Thursday, June 7, 2012

Well...

I ain't writ in so long cause I ain't slept none, neither.

Not for many, many moons has this head spent 3 consecutive hours resting upon a pillow.

And so, I'll leave you with this:

I'm alive. I'm sitting alone at the computer in front of a three-quarters empty bottle of red wine, and my husband took the smallest tyrant to the local organic grocery store by.him.self.

Mind blown.

And obviously, instead of, oh, sleeping or maybe getting freaky wild and showering... I'm catching up on me internets.

Because last night...oh, let me tell you about last night.

It started at 10 pm when John Paul unexpectedly passed out AND was successfully transferred to his pack n play with minimal blood, sweat or tears.

I promptly passed out into a deep and dreamless stupor only to be awakened not by my starvingstarvingstarving 7 week old who'd gone 78 minutes between feedings, but to a frantic husband clutching not one but TWO babies and urgently ordering me in between machine gun bursts of thunder and apocalyptic lightening 'into the basement, there's a tornado warning!'

Note: we don't have a basement.

I made the mistake of hesitating and asking him what in the heezy he meant by basement, at which he promptly barked at me 'not to argue with him, this is real!' before hustling me out of the bedroom and into our kitchen where he pried up the awkward trap door in the filthy linoleum and disappeared down a rotting wooden ladder into the bowels of hell. With the laptop. And exterior baby.

Dumbfounded, I sat on the kitchen floor with formerly interior baby resting inexplicably silently in my arms, and then realized that he was a. serious and b. waiting for me to drop down into the dungeon behind him.

Summoning all my womanly courage, I hoisted the baby onto my shoulder and backed barefoot down the decrepit 'staircase' into the packed-dirt dungeon from Silence of the Lambs. Only no killer. And more spiders. (Oh, you never saw the horror movie/psychological thriller du jour from the 90's? Well, your soul is in better shape than mine.)

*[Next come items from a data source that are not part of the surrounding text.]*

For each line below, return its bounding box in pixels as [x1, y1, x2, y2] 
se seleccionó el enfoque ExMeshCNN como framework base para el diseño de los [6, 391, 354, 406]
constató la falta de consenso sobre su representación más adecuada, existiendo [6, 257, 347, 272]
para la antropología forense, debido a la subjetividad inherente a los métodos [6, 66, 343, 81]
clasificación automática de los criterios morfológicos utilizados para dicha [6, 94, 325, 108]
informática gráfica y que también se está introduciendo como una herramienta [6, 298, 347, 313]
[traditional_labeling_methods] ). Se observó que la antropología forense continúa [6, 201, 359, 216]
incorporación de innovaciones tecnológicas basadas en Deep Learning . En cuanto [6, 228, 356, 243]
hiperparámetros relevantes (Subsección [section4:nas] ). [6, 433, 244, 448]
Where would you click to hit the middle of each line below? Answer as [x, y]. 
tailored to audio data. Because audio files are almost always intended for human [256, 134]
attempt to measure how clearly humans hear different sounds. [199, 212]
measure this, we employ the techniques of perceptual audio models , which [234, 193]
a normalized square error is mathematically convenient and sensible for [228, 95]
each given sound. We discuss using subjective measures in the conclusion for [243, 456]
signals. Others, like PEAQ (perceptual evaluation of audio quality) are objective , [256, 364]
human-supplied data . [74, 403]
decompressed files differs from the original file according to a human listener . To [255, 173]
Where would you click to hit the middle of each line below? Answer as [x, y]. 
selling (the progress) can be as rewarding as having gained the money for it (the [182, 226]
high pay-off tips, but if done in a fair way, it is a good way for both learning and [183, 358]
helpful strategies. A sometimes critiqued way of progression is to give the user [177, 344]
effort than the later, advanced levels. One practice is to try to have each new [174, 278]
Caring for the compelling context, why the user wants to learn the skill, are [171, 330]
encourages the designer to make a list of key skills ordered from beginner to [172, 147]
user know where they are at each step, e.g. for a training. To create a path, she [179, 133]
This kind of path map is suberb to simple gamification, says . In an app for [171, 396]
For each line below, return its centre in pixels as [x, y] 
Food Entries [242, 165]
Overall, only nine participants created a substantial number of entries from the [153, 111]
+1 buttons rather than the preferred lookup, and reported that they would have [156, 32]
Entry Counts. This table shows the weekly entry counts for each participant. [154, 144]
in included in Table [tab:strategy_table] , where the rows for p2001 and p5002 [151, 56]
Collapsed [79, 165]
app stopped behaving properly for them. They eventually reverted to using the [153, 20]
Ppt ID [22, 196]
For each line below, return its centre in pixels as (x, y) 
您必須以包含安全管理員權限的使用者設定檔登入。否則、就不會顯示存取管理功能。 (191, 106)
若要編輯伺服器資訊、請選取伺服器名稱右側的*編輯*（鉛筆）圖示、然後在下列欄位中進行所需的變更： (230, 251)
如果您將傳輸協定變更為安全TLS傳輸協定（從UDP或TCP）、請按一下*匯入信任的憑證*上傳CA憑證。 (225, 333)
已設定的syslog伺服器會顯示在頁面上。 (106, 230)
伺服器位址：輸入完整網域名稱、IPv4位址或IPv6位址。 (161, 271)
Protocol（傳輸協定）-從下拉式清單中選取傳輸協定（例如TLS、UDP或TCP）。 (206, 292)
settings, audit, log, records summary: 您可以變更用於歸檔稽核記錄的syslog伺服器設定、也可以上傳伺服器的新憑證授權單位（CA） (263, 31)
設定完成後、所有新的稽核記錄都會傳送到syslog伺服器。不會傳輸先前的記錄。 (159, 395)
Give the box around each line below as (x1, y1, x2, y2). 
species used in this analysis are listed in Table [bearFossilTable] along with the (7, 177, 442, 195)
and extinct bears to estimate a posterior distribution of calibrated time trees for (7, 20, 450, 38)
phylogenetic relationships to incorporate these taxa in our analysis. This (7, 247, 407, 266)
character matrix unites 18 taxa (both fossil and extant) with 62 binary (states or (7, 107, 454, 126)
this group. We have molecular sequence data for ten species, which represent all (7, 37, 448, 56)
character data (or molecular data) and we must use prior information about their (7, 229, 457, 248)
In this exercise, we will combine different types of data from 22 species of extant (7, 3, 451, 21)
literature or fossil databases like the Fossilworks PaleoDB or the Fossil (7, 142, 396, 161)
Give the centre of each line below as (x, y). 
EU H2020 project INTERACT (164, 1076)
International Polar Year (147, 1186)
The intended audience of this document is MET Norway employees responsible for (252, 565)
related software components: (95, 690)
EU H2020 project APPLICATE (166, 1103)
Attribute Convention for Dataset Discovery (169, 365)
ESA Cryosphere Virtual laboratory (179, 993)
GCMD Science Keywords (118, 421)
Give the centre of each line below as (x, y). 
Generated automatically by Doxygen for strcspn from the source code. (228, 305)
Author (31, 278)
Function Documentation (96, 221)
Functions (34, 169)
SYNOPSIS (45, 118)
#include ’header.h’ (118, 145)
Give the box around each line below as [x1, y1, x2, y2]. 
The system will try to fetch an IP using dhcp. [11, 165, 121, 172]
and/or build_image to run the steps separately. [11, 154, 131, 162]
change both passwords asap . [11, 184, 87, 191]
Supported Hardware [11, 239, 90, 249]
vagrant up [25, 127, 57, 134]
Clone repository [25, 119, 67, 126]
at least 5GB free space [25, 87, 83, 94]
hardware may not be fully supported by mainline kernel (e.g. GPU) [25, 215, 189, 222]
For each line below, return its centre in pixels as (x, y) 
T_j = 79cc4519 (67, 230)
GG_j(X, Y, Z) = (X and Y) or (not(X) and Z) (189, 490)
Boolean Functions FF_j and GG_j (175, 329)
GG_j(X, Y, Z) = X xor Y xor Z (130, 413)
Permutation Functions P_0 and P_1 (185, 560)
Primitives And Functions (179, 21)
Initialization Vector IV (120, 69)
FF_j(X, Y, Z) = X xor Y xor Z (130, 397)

45 minutes later, Accuweather.com had convinced my vigilant Midwestern husband that perhaps we could relocate to the boy's closet on the 'main' level. Let me be perfectly clear: our rental house is 1,000 feet square in a generous estimate, and there sure as hell isn't a basement to speak of. Don't get me started on the 'attic.'

We ended the cray cray crazy stormy night huddled in Joey's walk in closet (much more generously appointed than ours, I jealously noted), praying a decade of the Rosary and feeding a certain someone a tasty midnight treat of banana and water. (The provisions I grabbed as we fled to safety.)

Never not an adventure...

Here's hoping the vino renders me unresponsive should tonight's equally ominous weather report yield repeat nocturnal antics. God help us all.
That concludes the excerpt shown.